Fischer, P., Gramlich, J., Miller, B. P., and White, H. (2009). Investor Perceptions of Board Performance: Evidence from Uncontested Director Elections. Journal of Accounting and Economics, 48(2-3), 172-189.
This paper provides evidence that uncontested director elections provide informative polls of investor perceptions regarding board performance. We find that higher (lower) vote approval is associated with lower (higher) stock price reactions to subsequent announcements of management turnovers. In addition, firms with low vote approval are more likely to experience CEO turnover, greater board turnover, lower CEO compensation, fewer and better received acquisitions, and more and better received divestitures in the future. These findings hold after controlling for other variables reflecting or determining investor perceptions, suggesting that elections not only inform as a summary statistic, but incrementally inform as well.
Hennes, K., Leone, A., and Miller, B. P. (2008). The Importance of Distinguishing Errors from Irregularities in Restatement Research: The Case of Restatements and CEO/CFO Turnover. The Accounting Review, 83(6), 1487-1519.

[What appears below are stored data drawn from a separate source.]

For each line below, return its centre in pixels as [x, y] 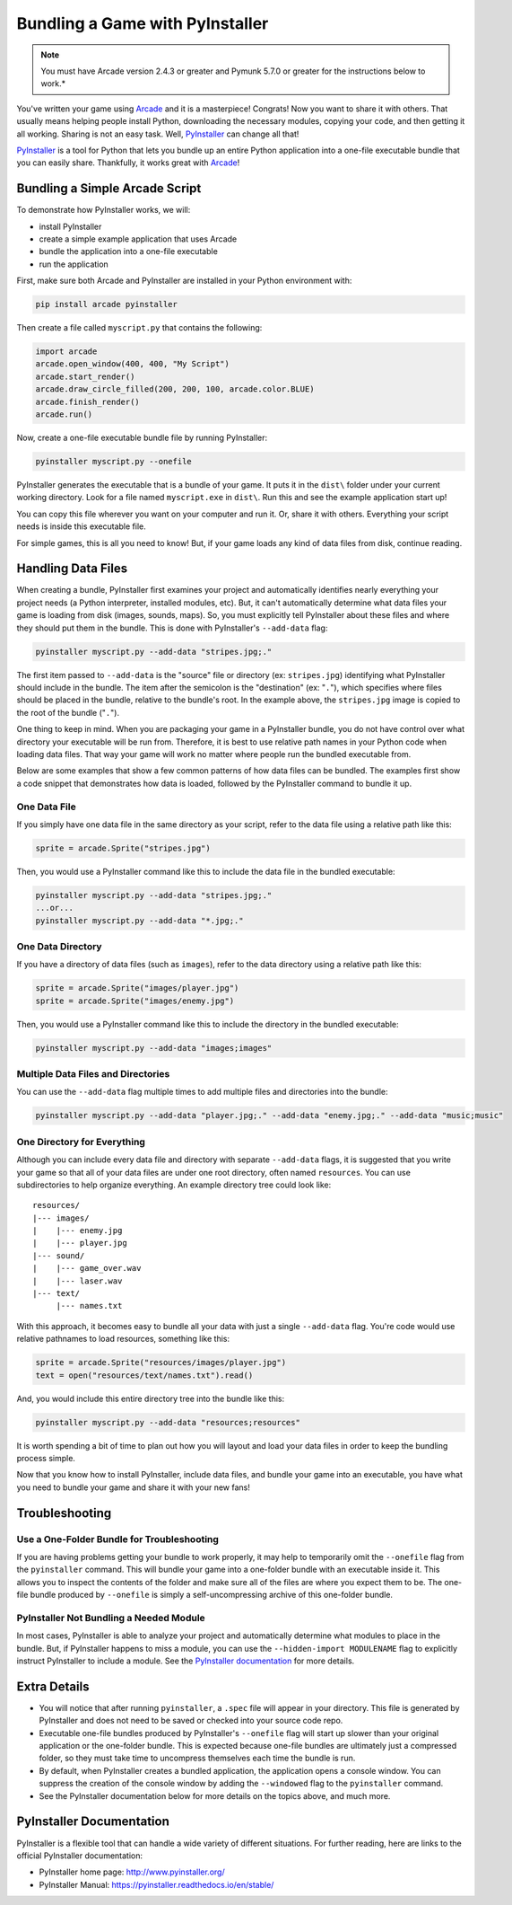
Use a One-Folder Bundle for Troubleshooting [118, 1539]
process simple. [46, 1458]
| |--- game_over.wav [87, 1268]
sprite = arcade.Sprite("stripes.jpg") [123, 848]
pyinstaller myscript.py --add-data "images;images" [154, 1048]
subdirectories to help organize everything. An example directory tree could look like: [174, 1185]
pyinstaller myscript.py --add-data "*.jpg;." [139, 920]
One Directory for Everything [81, 1142]
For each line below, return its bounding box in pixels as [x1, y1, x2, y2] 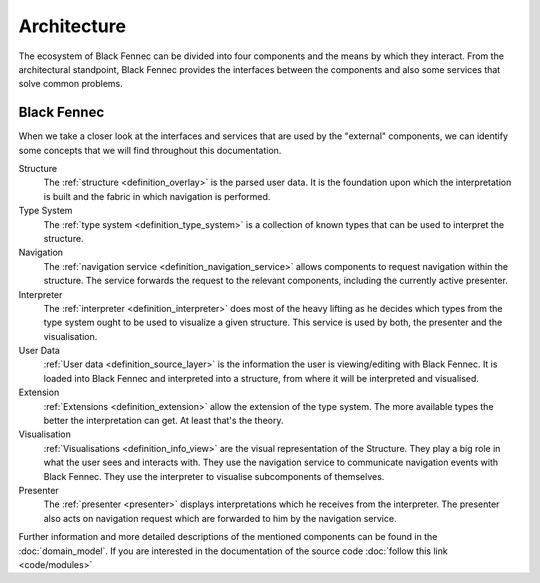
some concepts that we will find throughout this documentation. [18, 144, 282, 156]
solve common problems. [18, 78, 124, 90]
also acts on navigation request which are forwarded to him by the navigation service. [43, 512, 397, 524]
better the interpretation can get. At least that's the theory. [43, 415, 284, 427]
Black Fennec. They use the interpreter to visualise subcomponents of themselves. [43, 470, 385, 482]
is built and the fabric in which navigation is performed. [43, 190, 271, 202]
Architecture [18, 15, 127, 37]
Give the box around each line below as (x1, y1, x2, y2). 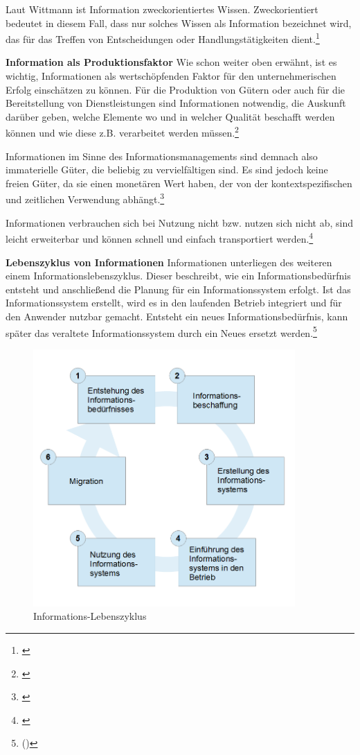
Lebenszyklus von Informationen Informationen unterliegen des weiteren (6, 254, 332, 269)
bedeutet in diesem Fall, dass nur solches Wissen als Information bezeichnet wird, (6, 15, 352, 30)
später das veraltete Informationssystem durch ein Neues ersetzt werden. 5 (6, 323, 317, 340)
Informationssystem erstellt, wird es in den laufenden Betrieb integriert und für (6, 295, 342, 310)
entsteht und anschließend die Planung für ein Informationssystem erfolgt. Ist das (6, 281, 351, 296)
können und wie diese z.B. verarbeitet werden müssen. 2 (6, 123, 239, 140)
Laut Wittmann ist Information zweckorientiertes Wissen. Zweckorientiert (6, 2, 318, 16)
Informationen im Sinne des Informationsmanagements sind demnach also (6, 148, 318, 163)
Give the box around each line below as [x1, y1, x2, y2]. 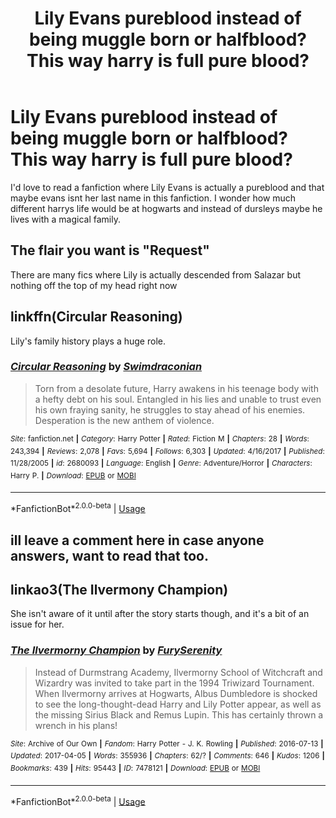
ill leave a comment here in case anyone [10, 532, 265, 549]
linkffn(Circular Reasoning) [10, 308, 183, 326]
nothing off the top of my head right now [10, 279, 178, 291]
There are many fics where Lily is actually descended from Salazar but [10, 268, 302, 281]
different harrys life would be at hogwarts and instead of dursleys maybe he [10, 202, 323, 214]
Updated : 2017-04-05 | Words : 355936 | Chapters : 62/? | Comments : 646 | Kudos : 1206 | [10, 751, 325, 761]
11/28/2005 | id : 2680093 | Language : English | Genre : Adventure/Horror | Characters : [10, 458, 313, 469]
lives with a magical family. [10, 213, 121, 225]
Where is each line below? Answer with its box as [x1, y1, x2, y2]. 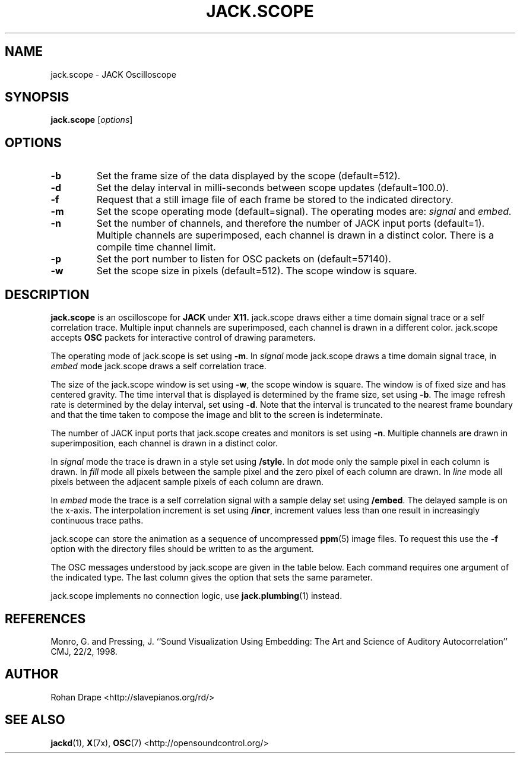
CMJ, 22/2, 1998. [50, 646, 118, 656]
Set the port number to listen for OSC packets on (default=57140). [96, 253, 391, 265]
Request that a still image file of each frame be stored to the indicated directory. [96, 194, 454, 206]
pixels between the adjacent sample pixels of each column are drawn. [50, 477, 324, 487]
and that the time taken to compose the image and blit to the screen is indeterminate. [50, 410, 383, 420]
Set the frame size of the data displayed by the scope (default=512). [96, 170, 401, 182]
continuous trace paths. [50, 515, 144, 526]
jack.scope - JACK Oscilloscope [50, 69, 176, 80]
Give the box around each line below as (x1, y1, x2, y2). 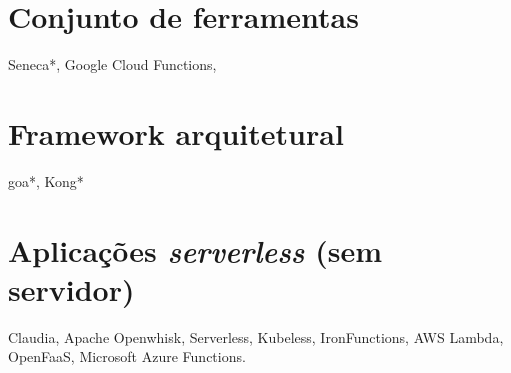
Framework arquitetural (8, 112, 344, 153)
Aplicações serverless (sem (8, 229, 383, 271)
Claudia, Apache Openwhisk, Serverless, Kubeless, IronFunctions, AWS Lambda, (8, 326, 504, 347)
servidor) (8, 268, 135, 309)
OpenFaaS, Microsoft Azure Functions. (8, 346, 246, 367)
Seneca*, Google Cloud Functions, (8, 54, 217, 75)
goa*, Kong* (8, 170, 84, 191)
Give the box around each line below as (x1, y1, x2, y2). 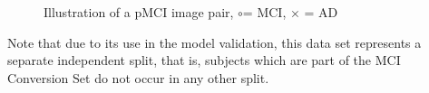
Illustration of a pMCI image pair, (44, 3, 234, 21)
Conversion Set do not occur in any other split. (7, 68, 269, 87)
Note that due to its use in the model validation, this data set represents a (7, 33, 422, 51)
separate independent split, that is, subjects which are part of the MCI (7, 51, 401, 70)
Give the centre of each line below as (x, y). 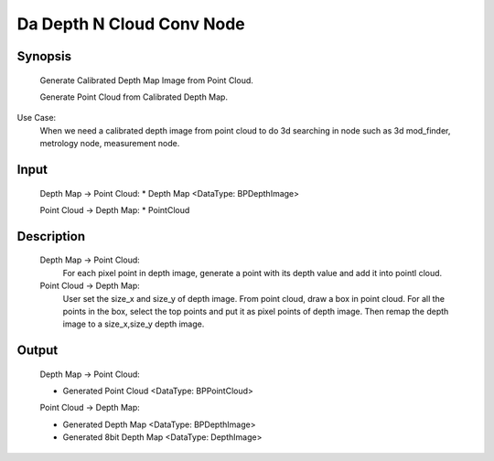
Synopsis (44, 56)
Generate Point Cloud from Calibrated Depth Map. (134, 97)
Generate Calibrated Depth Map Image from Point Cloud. (146, 80)
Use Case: (37, 118)
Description (51, 236)
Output (38, 351)
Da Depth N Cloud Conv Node (131, 24)
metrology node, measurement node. (110, 144)
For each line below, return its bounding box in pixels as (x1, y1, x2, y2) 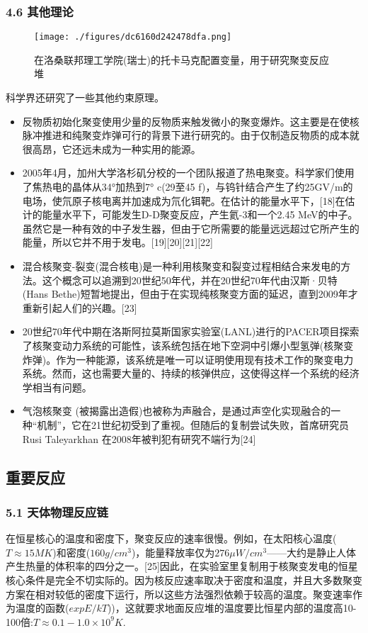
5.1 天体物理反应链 (6, 503, 108, 520)
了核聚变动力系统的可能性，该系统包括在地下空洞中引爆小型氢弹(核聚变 (22, 337, 354, 352)
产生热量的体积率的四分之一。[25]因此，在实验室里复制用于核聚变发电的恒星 (6, 559, 358, 573)
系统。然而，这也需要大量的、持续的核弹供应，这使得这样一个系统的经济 (22, 366, 360, 381)
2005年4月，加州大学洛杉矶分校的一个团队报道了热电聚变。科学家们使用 (22, 165, 355, 180)
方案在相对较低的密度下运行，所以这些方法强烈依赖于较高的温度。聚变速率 (6, 586, 352, 601)
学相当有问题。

Research on restatements has grown significantly in recent years. Many of these studies test hypotheses about the causes and consequences of intentional managerial misreporting but rely on restatement data (such as the GAO database) that contains both irregularities (intentional misstatements) and errors (unintentional misstatements). We argue that researchers can significantly enhance the power of tests related to restatements by distinguishing between errors and irregularities, particularly in recent periods when the relative frequency of error-related restatements is increasing. Based on prior research, the reading of numerous restatement announcements, and the guidance boards receive from lawyers, auditors, and the SEC on how to respond to suspicions of deliberate misreporting, we propose a straightforward procedure for classifying restatements as either errors or irregularities. We validate our procedure by showing that most of the restatements we classify as irregularities are followed by fraud-related class action lawsuits compared to only one lawsuit in the group of restatements classified as errors. As further validation of our proxy, we report that the market reaction to the restatement announcement for our irregularities sample (-14%) is also significantly more negative than it is for our errors sample (-2%). Finally, we demonstrate the importance of distinguishing errors from irregularities by showing the impact it has on inferences about the relation between restatements and CEO/CFO turnover even when controlling for the magnitude of the restatement.